Morphology and medium influence on microwave characteristics of nanostructures: A review

Nowadays, electromagnetic pollution originated from artificial intelligence devices, fifth-generation (5G) cellular networks, as well as ever-increasing electronic devices applying and/or producing electromagnetic waves has excited the global concern. Evidently, the novel threats are springing up as a sleeping giant awaiting to irrupt; thus, the immediate counteraction is inescapable against the augmenting harmful electromagnetic waves. Till date, based on the permeability and permittivity of the materials in the microwave region, diverse microwave absorbing structures have been fabricated to overcome the aforementioned problem.
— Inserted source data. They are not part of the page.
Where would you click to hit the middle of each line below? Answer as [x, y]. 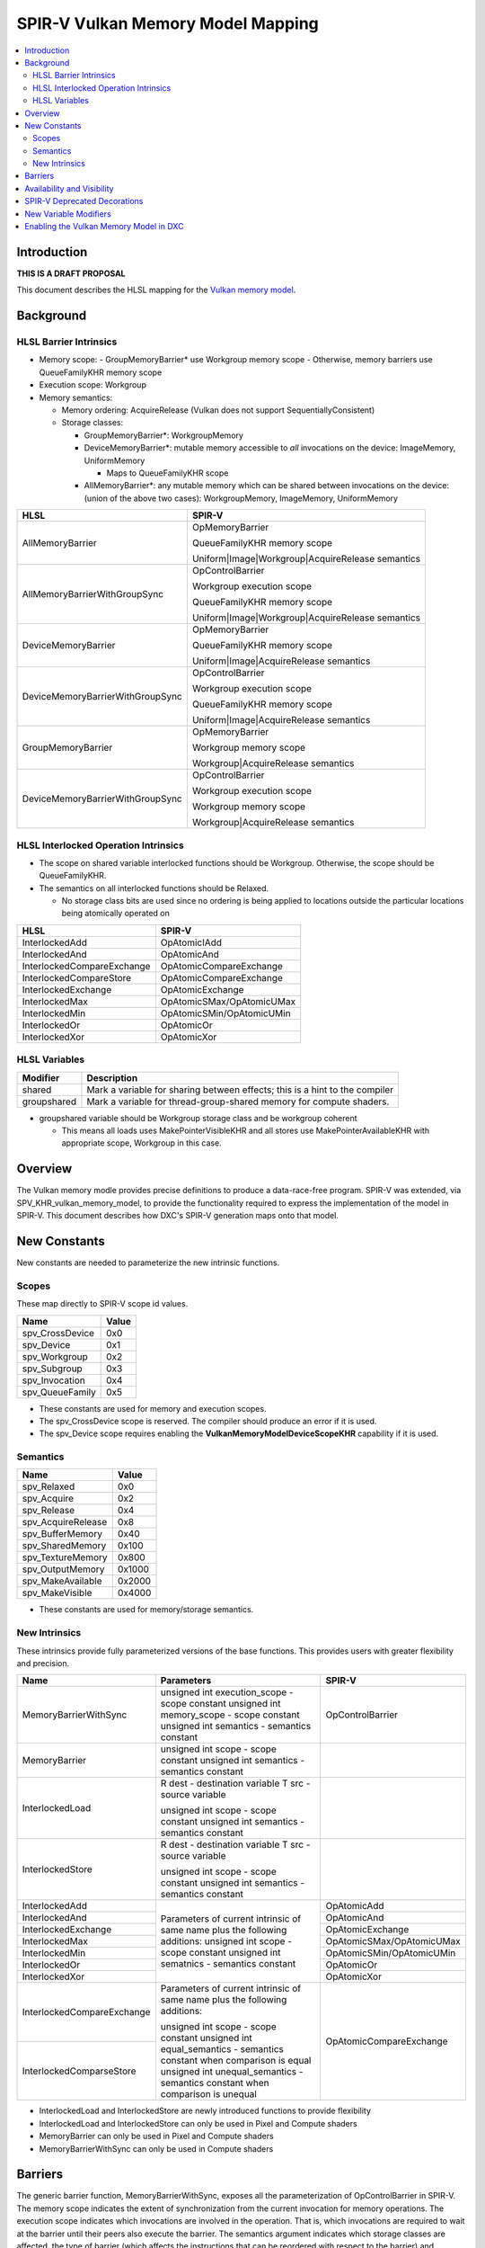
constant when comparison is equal [236, 2061]
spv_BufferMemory [62, 1534]
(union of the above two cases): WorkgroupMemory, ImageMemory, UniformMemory [241, 498]
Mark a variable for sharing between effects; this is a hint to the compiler [240, 1090]
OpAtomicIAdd [191, 942]
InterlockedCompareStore [77, 977]
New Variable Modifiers [68, 214]
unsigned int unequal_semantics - [232, 2072]

It is worth noting that nanostructures are under the spotlight as a hot spot generated from their incomparable surface area-to-volume ratio tuning polarizability, magnetic features, electrical conductivity, eddy current loss, and other absorbing mechanisms. It should be noted that the secondary pollution produced at the threshold of the absorbing structures is tunable by the impedance matching. Hitherto, the size, shape, and morphology of nanostructures have been manipulated to improve microwave attenuation. The more surface area-to-volume ratio brings the more defect, dipole, and interfacial polarization as well as enhances the interfacial interactions at heterogeneous interfaces providing more multiple reflections and scattering. On the other hand, the intrinsic properties of the absorbing media and their unique interactions at grain boundaries can promote microwave attenuation which have recently attracted a great deal of attention. The obtained results manifest that the morphology and medium influence on microwave absorbing characteristics are the tip of the iceberg investigated by diverse approaches. In this study, a comprehensive prospect is presented using recent researches related to the size, shape, defect, morphology, and medium effect on the microwave absorbing mechanisms paving the way for microwave attenuation. The achieved works have attested that the mentioned parameters are the vital factors influencing the microwave absorbing properties.